L'obiettivo dichiarato della Repubblica popolare cinese di invadere il Tibet nel 1950, a volte indicato come una re-annessione, era di liberare i tibetani da un sistema repressivo di feudalesimo e di migliorare lo sviluppo economico e l'istruzione nella regione. Il leader del Partito comunista cinese, Mao Zedong, si è anche schierato per ottenere benefici politici dalla comunità internazionale, come un riconoscimento di legittimità per il nuovo governo, rivendicando la regione senza alcuna visibile interferenza da parte di potenze o organizzazioni straniere . La re-annessione della regione ha avuto un significato simbolico per il Partito Comunista Cinese e ha contribuito ad estendere lo spirito di fiducia acquisito dopo la loro vittoria nella guerra civile combattuta contro i nazionalisti.

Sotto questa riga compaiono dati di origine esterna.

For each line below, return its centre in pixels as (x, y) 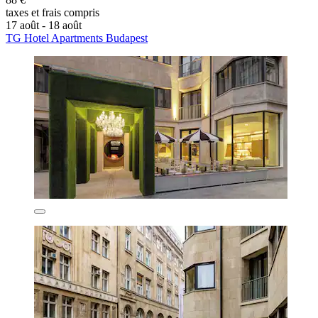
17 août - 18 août (44, 26)
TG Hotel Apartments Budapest (77, 38)
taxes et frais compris (53, 13)
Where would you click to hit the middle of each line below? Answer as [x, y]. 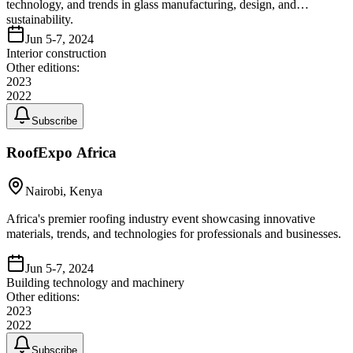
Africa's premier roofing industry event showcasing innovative [161, 218]
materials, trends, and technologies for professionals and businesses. [174, 233]
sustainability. [40, 20]
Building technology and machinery [95, 282]
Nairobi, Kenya [64, 191]
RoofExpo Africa [61, 152]
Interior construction [56, 54]
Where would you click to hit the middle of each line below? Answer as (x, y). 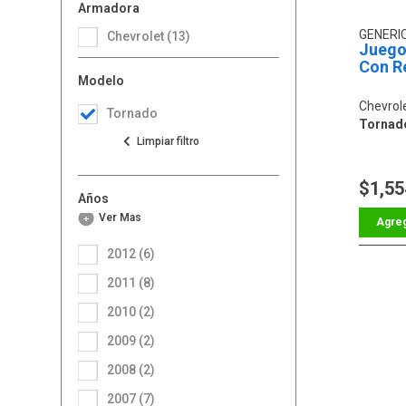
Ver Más (124, 217)
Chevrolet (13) (153, 36)
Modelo (101, 80)
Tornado (133, 113)
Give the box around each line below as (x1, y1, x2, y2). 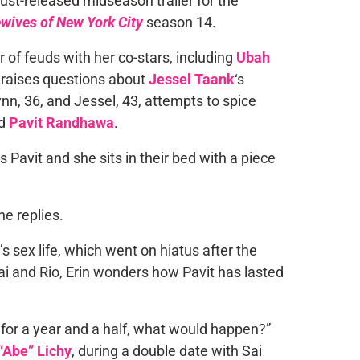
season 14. (142, 14, 216, 31)
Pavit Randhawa (8, 114, 114, 131)
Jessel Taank (148, 71, 235, 88)
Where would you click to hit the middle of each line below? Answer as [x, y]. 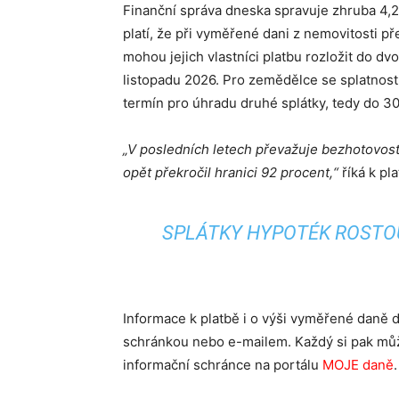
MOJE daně [358, 365]
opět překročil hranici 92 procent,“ [232, 172]
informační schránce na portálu [223, 365]
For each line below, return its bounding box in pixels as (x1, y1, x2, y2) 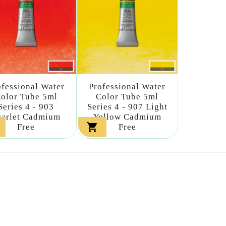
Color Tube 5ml (96, 92, 159, 101)
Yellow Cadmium (93, 112, 161, 122)
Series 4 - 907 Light (87, 102, 167, 111)
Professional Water (89, 82, 166, 91)
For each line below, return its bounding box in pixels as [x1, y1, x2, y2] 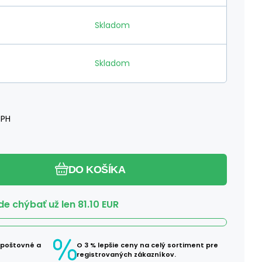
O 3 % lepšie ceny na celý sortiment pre [77, 240, 218, 250]
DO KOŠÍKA [68, 163, 126, 175]
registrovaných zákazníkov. [77, 249, 176, 259]
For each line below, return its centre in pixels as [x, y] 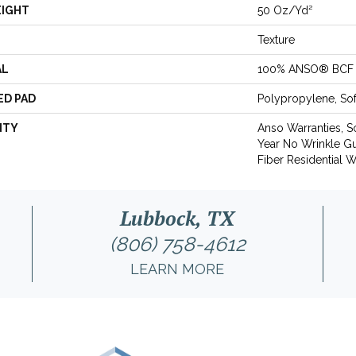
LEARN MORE [178, 269]
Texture [276, 39]
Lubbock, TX [178, 218]
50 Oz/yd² [285, 10]

L'invasione è stata preceduta da una rottura dei negoziati tra il governo indipendente di fatto del Tibet e la nuova Repubblica popolare cinese. Il rappresentante di Mao ai colloqui ha comunicato la proposta che il Tibet sia considerato come una regione all'interno della Cina con il P.R.C. mantenere la responsabilità per il commercio e le relazioni estere della regione oltre a fornire difesa. L'implicazione era che il rifiuto della proposta avrebbe comportato la liberazione della regione da parte delle forze militari cinesi o dell'Esercito popolare di liberazione. La posizione tibetana era quella di mantenere il rapporto più antico in cui la Cina ha svolto il ruolo di protettore e, se necessario, un protettore. I tibetani non hanno visto la necessità che truppe cinesi stazionassero nella regione a meno che non fossero state richieste in risposta a una minaccia da parte di un invasore straniero.
I tibetani hanno continuato a rifiutare di accettare la proposta cinese e hanno cercato sostegno straniero. Durante i negoziati in stallo, l'Esercito popolare di liberazione alla fine ha attraversato il fiume Jinsha e circondato le forze di difesa tibetane in minoranza numerica, dando effettivamente il controllo della Cina sulla regione.